他雙眼沒什麽神采,只是看著沖天的火光, 看著越流越多的鮮血。

金碧輝煌的城染上了暗紅, 可這座城還是一如既往的華美。

在這座不為所動的城面前,所有的事情都像是一場鬧劇, 這些人命與勾心鬥角, 都只是一場鬧劇。

寧言之看著死去的人,漫無邊際地想著人一生能活多久。

山;與。彡;夕 嚴定楠過世的時候, 又是多大的年紀。

可他記不起來。

他記不起來嚴定楠的生日, 也從來沒有問過。

他從來沒有問過, 所以他不記得。

寧言之的瞳孔倒映著四周的火光, 就好像他很認真地在看著周圍的一切一樣。

過了片刻, 這裏的人不是投降就是死亡。

寧言之還是安安穩穩地站在戰場中央, 沒人能接近他。

等到自己不想再站在這裏的時候, 他就一拽馬韁繩, 馬匹聽話的溜溜達達地走進了宮裏。

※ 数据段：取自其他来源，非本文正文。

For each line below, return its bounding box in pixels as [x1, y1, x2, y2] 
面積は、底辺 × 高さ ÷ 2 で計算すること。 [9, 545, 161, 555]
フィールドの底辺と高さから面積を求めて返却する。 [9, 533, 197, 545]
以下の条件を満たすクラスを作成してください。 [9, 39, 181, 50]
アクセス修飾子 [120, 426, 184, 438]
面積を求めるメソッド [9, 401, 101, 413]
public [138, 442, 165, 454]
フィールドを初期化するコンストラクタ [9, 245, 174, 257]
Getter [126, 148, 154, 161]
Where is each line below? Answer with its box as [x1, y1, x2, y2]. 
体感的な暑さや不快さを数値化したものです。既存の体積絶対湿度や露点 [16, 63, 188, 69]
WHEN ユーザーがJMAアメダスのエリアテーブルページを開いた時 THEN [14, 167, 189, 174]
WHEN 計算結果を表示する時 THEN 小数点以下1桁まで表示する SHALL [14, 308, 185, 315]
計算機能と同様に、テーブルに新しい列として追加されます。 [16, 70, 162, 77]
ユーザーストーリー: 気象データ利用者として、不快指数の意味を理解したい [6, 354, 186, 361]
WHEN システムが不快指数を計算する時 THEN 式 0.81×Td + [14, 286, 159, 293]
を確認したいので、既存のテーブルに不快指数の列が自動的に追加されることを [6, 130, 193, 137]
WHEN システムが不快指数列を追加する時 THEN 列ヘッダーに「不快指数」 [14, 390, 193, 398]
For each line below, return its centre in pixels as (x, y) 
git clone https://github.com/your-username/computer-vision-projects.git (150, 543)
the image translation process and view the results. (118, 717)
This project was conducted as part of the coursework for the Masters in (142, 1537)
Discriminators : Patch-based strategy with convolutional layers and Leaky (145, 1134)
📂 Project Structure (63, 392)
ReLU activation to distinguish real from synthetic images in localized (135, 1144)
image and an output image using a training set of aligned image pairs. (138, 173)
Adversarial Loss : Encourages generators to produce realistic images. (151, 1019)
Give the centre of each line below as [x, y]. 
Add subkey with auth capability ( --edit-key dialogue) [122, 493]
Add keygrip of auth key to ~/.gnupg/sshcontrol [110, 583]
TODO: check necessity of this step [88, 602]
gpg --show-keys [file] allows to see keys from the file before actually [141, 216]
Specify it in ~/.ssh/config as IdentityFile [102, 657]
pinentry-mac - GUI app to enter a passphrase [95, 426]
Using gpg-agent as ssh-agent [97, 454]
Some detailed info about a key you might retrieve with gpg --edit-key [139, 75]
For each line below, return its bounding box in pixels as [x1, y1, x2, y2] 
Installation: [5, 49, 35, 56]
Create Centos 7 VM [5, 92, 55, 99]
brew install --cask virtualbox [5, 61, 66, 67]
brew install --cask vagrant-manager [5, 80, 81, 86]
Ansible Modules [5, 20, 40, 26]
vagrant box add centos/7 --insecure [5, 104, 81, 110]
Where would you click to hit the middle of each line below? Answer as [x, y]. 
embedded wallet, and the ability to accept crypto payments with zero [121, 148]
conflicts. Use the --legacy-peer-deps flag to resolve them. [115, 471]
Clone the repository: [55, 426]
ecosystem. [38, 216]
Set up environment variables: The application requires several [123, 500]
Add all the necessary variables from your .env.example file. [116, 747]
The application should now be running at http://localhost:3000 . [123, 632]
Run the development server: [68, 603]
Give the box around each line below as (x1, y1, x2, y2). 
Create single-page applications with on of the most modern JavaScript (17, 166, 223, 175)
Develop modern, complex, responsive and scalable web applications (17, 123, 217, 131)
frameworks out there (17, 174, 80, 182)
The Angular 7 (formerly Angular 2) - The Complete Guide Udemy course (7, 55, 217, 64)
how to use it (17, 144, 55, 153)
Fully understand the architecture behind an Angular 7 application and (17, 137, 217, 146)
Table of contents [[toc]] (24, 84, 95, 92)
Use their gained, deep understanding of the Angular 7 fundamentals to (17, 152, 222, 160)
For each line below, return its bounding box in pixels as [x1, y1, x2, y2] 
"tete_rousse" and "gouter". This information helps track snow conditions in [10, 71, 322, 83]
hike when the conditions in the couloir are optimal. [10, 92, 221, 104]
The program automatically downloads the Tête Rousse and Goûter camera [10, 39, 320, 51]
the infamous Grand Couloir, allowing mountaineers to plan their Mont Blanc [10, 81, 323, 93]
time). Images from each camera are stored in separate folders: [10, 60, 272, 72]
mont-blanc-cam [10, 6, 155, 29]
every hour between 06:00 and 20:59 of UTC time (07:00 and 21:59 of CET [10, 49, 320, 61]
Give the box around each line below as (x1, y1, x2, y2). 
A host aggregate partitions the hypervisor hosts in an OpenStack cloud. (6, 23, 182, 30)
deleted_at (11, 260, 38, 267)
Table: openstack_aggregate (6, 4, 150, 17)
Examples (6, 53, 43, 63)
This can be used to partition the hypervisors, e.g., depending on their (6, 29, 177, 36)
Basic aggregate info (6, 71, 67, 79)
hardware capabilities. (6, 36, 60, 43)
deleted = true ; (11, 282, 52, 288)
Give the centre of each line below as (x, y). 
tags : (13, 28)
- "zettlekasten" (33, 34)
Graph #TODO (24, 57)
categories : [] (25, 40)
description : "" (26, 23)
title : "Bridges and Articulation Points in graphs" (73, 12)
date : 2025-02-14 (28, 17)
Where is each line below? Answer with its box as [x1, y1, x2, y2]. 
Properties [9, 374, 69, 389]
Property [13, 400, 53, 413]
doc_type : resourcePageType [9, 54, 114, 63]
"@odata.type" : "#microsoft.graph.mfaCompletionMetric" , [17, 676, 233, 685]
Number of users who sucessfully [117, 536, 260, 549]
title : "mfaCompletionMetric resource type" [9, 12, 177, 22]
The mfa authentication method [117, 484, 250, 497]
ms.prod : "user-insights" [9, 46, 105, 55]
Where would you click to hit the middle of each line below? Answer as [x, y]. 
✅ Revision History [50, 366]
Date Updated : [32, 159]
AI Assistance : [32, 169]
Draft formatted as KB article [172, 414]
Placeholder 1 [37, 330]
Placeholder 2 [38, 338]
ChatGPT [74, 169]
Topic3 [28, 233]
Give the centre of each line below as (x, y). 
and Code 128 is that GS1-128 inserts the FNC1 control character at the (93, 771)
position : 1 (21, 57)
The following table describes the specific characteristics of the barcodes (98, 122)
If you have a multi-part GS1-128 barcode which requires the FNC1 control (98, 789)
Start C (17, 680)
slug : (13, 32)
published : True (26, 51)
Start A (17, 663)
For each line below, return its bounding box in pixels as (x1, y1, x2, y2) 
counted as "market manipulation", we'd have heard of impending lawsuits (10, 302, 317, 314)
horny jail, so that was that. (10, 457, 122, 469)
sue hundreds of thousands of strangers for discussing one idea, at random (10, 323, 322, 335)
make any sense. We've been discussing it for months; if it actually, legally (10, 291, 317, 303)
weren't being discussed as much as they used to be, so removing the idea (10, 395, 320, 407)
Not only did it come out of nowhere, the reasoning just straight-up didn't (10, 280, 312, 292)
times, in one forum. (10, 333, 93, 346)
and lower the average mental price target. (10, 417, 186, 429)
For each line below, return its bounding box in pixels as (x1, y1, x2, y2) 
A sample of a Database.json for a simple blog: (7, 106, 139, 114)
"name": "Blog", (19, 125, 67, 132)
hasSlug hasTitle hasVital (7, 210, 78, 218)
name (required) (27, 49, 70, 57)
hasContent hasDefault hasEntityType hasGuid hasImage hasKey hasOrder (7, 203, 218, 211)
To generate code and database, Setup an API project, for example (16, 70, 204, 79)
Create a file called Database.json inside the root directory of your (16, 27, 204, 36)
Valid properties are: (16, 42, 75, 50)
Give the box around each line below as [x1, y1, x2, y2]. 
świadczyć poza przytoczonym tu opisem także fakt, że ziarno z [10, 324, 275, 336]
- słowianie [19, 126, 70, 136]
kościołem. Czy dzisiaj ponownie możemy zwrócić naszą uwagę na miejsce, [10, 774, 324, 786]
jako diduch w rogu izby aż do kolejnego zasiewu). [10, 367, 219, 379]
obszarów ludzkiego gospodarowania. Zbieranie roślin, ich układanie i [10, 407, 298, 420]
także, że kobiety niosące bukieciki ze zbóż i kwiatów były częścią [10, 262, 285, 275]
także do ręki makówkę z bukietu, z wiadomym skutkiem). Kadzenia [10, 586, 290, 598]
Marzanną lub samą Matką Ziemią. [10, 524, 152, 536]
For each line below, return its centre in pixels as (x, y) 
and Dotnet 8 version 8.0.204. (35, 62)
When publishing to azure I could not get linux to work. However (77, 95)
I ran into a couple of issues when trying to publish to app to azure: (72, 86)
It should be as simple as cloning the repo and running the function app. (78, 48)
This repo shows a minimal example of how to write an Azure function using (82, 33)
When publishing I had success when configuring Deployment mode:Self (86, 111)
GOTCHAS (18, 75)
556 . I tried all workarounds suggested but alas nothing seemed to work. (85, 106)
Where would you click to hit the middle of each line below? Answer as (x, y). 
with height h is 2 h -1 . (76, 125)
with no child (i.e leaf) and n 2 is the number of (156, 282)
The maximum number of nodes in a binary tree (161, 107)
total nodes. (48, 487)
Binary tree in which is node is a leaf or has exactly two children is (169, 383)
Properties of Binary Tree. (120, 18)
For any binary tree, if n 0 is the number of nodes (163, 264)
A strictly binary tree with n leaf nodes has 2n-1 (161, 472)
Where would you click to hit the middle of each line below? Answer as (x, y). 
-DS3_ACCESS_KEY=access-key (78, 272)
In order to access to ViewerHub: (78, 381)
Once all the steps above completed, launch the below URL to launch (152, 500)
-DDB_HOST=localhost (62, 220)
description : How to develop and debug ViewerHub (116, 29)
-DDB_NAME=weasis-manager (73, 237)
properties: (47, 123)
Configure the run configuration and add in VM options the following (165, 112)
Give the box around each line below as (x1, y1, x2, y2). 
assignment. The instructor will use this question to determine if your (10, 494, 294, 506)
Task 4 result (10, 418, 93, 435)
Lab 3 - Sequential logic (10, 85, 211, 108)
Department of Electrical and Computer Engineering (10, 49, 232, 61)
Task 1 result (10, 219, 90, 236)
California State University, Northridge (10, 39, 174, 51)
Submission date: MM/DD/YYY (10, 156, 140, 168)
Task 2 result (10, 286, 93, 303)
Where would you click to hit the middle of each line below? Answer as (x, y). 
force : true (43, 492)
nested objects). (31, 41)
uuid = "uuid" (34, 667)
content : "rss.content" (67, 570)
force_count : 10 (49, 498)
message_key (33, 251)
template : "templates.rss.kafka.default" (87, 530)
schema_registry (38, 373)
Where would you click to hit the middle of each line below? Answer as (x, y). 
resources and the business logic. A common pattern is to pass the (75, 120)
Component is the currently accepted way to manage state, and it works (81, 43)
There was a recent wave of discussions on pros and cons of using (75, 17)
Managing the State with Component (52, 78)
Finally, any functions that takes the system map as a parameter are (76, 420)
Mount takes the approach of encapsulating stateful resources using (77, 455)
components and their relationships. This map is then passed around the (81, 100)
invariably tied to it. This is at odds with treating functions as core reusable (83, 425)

無心欣賞周圍熟悉又陌生的景色,他一路走向了“鳳棲宮”。

那是皇貴妃的住所,是延慶帝親手題字寫上去的。

哦, 她現在是太後了。

寧言之漠然地看著她驚慌失措的臉, 而錦銹華服在地上拖曳成一團,狼狽不堪。

多麽可笑, 不過幾年的功夫,狼狽的人就變成當初炫耀華貴的她了。

多麽可笑,棋差一招的後果就是她不得不仰視著幾年前被判了死刑的人。

女人瑟縮成一團, 不敢看居高臨下的寧言之,金釵步搖掉在了地上,頭發散亂。

她想逃的,可是她逃不掉。

宮女太監們,能逃的早就逃跑了,所以此時的宮殿裏空空蕩蕩的。

沒人能就她,所以她更怕了。

寧言之掃了她一眼,卻聽見她嘴裏不停地說著:“謀朝篡位的逆賊!先皇不會放過你的!九泉之下,你等著報覆吧!先皇一定會為哀家做主的!”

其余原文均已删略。